_Exercise data_:
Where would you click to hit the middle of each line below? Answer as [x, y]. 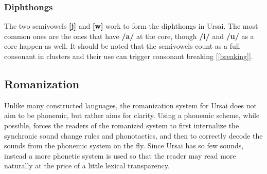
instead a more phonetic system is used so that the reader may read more [120, 155]
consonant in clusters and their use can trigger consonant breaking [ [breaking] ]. [129, 56]
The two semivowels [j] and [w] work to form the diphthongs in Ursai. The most [131, 26]
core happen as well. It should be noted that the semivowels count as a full [122, 46]
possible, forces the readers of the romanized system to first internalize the [122, 125]
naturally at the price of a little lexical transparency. [87, 166]
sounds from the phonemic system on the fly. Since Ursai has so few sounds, [124, 146]
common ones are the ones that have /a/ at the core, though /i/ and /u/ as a [129, 36]

_Exercise goal_: If a line of the records contains the word "Ursai", count it; give only the total.

_Written reply_: 2